Update on Alabama’s Harsh Immigration Enforcement Laws
By Susan Weishar, Ph.D.
Journalist Tom Baxter, a native of Alabama who has written about politics in the South for over 40 years, describes two essential qualities of Alabamians: “cussedness and compassion.”1 HB 56—the harsh immigration enforcement bill passed by the Alabama legislature in 2011 to drive undocumented immigrants out of the state by making their everyday lives unbearable—was drenched in “cussedness.” Since the bill’s passage, federal courts temporarily enjoined several of the harshest aspects of the law, but not before thousands of immigrants fled the state, many millions of dollars of crops rotted in the field, and Alabama’s reputation as having moved past its shameful history of racial injustice was severely damaged. Coming a scant year after passage of Arizona’s well-publicized SB 1070, Alabama’s law prompted its own court challenges and is affected as well by the recent Supreme Court decision on the Arizona law.
A summary of federal court actions directly affecting Alabama’s HB 56
On September 28, 2011, the following key provisions of HB 56 were temporarily enjoined (i.e. their merits will be decided at a later date) in federal district court:
- Section 8, which bans undocumented immigrants from attending postsecondary education in Alabama;
- Section 11 (a), which prohibits the solicitation of work by undocumented immigrants; and
- Section 13, which criminalizes transporting or renting to an undocumented immigrant.2
On October 14, 2011, the 11th Circuit Court of Appeals temporarily enjoined the following provisions:
- Section 28, that “chilled” children’s legal right of access to school by requiring school officials to check the immigration status of enrolling children and their parents; and
- Section 10, which criminalizes immigrants for failure to complete or carry immigration documents with them at all times.3
In March, 2012, the 11th Circuit Court of Appeals revisited HB 56 and enjoined the following provisions:
- Section 27, that prevents an undocumented immigrant from accessing a state court in order to enforce a contract (e.g. a rental agreement); and
- Section 30, that prevents an undocumented immigrant AND anyone acting in their behalf from engaging in any “business transaction” with the state except for the purpose of obtaining a marriage license.4
Arizona’s SB1070 and Alabama’s HB56
In June 2012, the U.S. Supreme Court held that federal law preempted and rendered invalid three sections of Arizona’s SB 1070. Two of the three provisions the Supreme Court stuck down were mimicked in Alabama’s HB 56:
- Section 10 requiring immigrants to register with the federal government and carry their documents at all times; and
- Section 11 that makes it a state crime for immigrants to seek or hold jobs without proper documents.

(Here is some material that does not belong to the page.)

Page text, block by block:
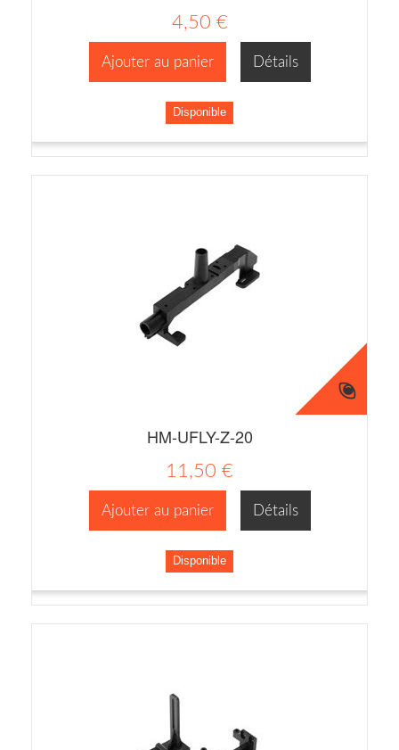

Unlike Arizona’s SB 1070, however, HB 56 had no provisions that allowed for warrantless arrests of persons suspected of being deportable. This provision in SB 1070 was the third provision of that law struck down by the Supreme Court.
The Supreme Court said there was not enough evidence at that time to strike down the section of SB 1070 that requires police to determine the immigration status of people they stop or arrest if they suspect they are in the U.S. illegally. This is known as the “papers please” provision. A similar provision in HB 56, Section 12, will continue to be upheld until the racial profiling which this provision invites is successfully challenged in court.5 Many legal observers consider this challenge inevitable.
Another Alabama Statute
Despite how HB 56 had placed Alabama in a negative spotlight and made the state the “poster child” for how harsh anti-immigrant legislation can lead to unexpected damaging consequences, Alabama legislators failed to address major concerns from business, faith, and civil rights leaders in the 2012 legislative session that ended in May. In fact a new law, HB 586, makes life even more difficult for immigrants in Alabama in several ways. Most notably, a provision in HB 586 requires Alabama courts to send the names, charges, and final dispositions of all undocumented persons that appear in an Alabama court to the state’s Department of Homeland Security, which must publish this information on its website.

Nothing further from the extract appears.